Breeze-7B-Instruct-v0_1

Property	Value
Parameter Count	7.49B
Model Type	Causal decoder-only transformer
License	Apache 2.0
Paper	Technical Report
Context Length	8k tokens

What is Breeze-7B-Instruct-v0_1?

Breeze-7B-Instruct-v0_1 is an instruction-tuned language model developed by MediaTek Research, specifically designed to excel at Traditional Chinese language tasks while maintaining strong English capabilities. Built upon Mistral-7B, it features an expanded vocabulary of 62,000 tokens (30,000 more than the base model) to better handle Traditional Chinese characters, resulting in twice the inference speed for Chinese text processing.

Implementation Details

The model utilizes a causal decoder-only transformer architecture and implements several technical innovations to enhance its performance.
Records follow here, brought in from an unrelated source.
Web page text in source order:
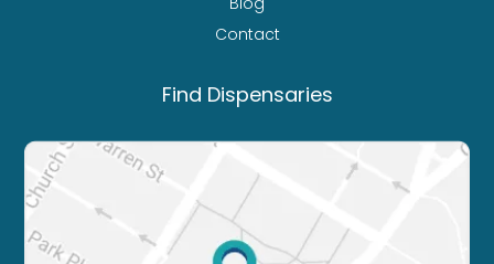
Contact
Find Dispensaries
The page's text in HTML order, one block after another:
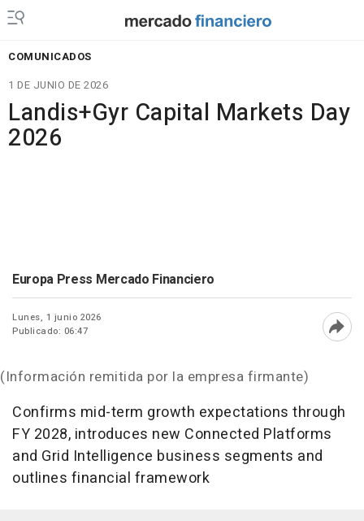
COMUNICADOS
1 DE JUNIO DE 2026
Landis+Gyr Capital Markets Day
2026
Europa Press Mercado Financiero
Lunes, 1 junio 2026
Publicado: 06:47
(Información remitida por la empresa firmante)
Confirms mid-term growth expectations through
FY 2028, introduces new Connected Platforms
and Grid Intelligence business segments and
outlines financial framework
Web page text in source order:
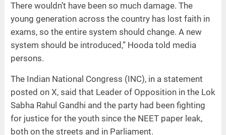
There wouldn’t have been so much damage. The
young generation across the country has lost faith in
exams, so the entire system should change. A new
system should be introduced,” Hooda told media
persons.
The Indian National Congress (INC), in a statement
posted on X, said that Leader of Opposition in the Lok
Sabha Rahul Gandhi and the party had been fighting
for justice for the youth since the NEET paper leak,
both on the streets and in Parliament.
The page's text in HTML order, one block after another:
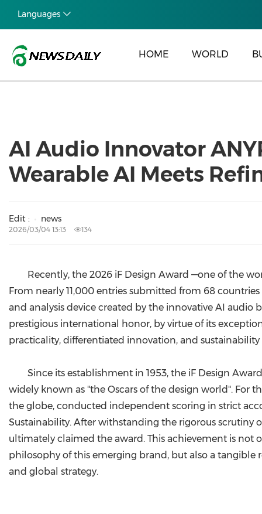
Languages
HOME WORLD
AI Audio Innovator
Wearable AI Meets
Edit : news
2026/03/04 13:13 134
Recently, the 2026 iF Design Award —one of the
From nearly 11,000 entries submitted from 68
and analysis device created by the innovative AI
prestigious international honor, by virtue of its
practicality, differentiated innovation, and sustainability
Since its establishment in 1953, the iF Design
widely known as "the Oscars of the design world". For
the globe, conducted independent scoring in strict
Sustainability. After withstanding the rigorous scrutiny
ultimately claimed the award. This achievement is
philosophy of this emerging brand, but also a tangible
and global strategy.
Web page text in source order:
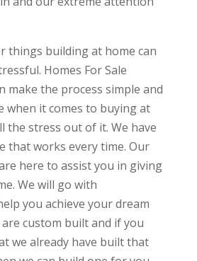
things building at home can
Homes For Sale
make the process simple and
when it comes to buying at
the stress out of it. We have
that works every time. Our
here to assist you in giving
We will go with
you achieve your dream
custom built and if you
we already have built that
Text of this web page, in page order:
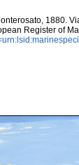
1880.
Register of
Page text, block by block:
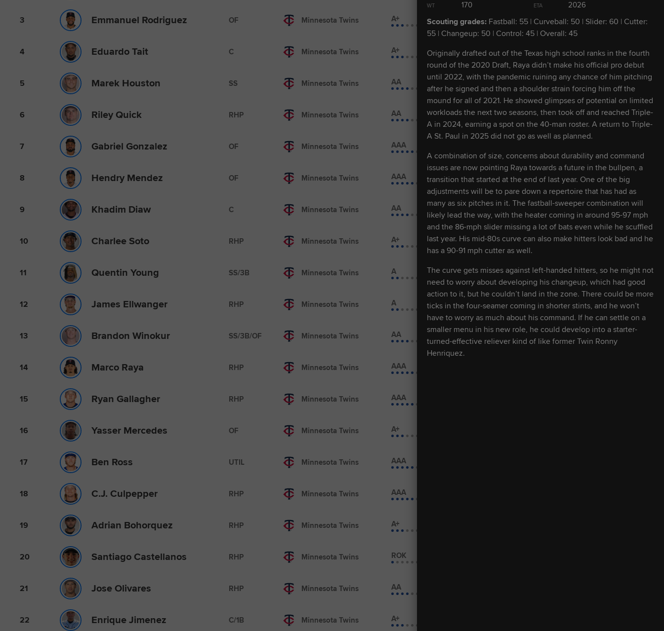
3 Emmanuel Rodriguez OF Minnesota Twins A+ 2026 23 5' 11" / 210 lbs L L
4 Eduardo Tait C Minnesota Twins A+ 2028 19 6' 0" / 175 lbs L R
5 Marek Houston SS Minnesota Twins AA 6' 3" / 205 lbs
6 Riley Quick RHP Minnesota Twins AA 2028 22 6' 6" / 255 lbs R R
7 Gabriel Gonzalez OF Minnesota Twins AAA
8 Hendry Mendez OF Minnesota Twins AAA 2026 22 6' 3" / 175 lbs L L
9 Khadim Diaw C Minnesota Twins AA
10 Charlee Soto RHP Minnesota Twins A+ 2028 20 6' 3" / 210 lbs S R
11 Quentin Young SS/3B Minnesota Twins A 2029 19 6' 6" / 225 lbs R R
12 James Ellwanger RHP Minnesota Twins A 2028 22 6' 4" / 205 lbs R R
13 Brandon Winokur SS/3B/OF Minnesota Twins AA 6' 5" / 210 lbs R
14 Marco Raya RHP Minnesota Twins AAA
15 Ryan Gallagher RHP Minnesota Twins AAA
16 Yasser Mercedes OF Minnesota Twins A+
17 Ben Ross UTIL Minnesota Twins AAA
18 C.J. Culpepper RHP Minnesota Twins AAA
19 Adrian Bohorquez RHP Minnesota Twins A+
20 Santiago Castellanos RHP Minnesota Twins ROK
21 Jose Olivares RHP Minnesota Twins AA
22 Enrique Jimenez C/1B Minnesota Twins A+
WT 170 ETA 2026
Scouting grades: Fastball: 55 | Curveball: 50 | Slider: 60 | Cutter:
55 | Changeup: 50 | Control: 45 | Overall: 45
Originally drafted out of the Texas high school ranks in the fourth
round of the 2020 Draft, Raya didn’t make his official pro debut
until 2022, with the pandemic ruining any chance of him pitching
after he signed and then a shoulder strain forcing him off the
mound for all of 2021. He showed glimpses of potential on limited
workloads the next two seasons, then took off and reached Triple-
A in 2024, earning a spot on the 40-man roster. A return to Triple-
A St. Paul in 2025 did not go as well as planned.
A combination of size, concerns about durability and command
issues are now pointing Raya towards a future in the bullpen, a
transition that started at the end of last year. One of the big
adjustments will be to pare down a repertoire that has had as
many as six pitches in it. The fastball-sweeper combination will
likely lead the way, with the heater coming in around 95-97 mph
and the 86-mph slider missing a lot of bats even while he scuffled
last year. His mid-80s curve can also make hitters look bad and he
has a 90-91 mph cutter as well.
The curve gets misses against left-handed hitters, so he might not
need to worry about developing his changeup, which had good
action to it, but he couldn’t land in the zone. There could be more
ticks in the four-seamer coming in shorter stints, and he won’t
have to worry as much about his command. If he can settle on a
smaller menu in his new role, he could develop into a starter-
turned-effective reliever kind of like former Twin Ronny
Henriquez.
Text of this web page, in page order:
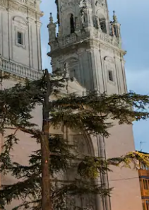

It supports BF16 precision and can be accelerated using Flash Attention 2 for optimal inference speed.

Expanded vocabulary dictionary (62k tokens) optimized for Traditional Chinese
8k token context window
Multi-turn dialogue support
Built on Mistral-7B architecture with significant modifications

Core Capabilities

Strong performance in both Traditional Chinese and English benchmarks
Efficient inference with 2x speed for Chinese text compared to base models
Excels in Q&A, RAG, multi-round chat, and summarization tasks
Competitive MT-Bench scores (5.7 for Traditional Chinese, 7.1 for English)
Enhanced performance in TMMLU+ and other Traditional Chinese benchmarks

Frequently Asked Questions

Q: What makes this model unique?

The model's expanded vocabulary and optimization for Traditional Chinese, combined with maintaining strong English capabilities, sets it apart. It achieves faster inference speeds while delivering competitive performance across various benchmarks.

Q: What are the recommended use cases?

The model is particularly well-suited for Traditional Chinese language tasks, including question-answering, chat applications, summarization, and RAG implementations. It's designed for production deployment with efficient inference capabilities.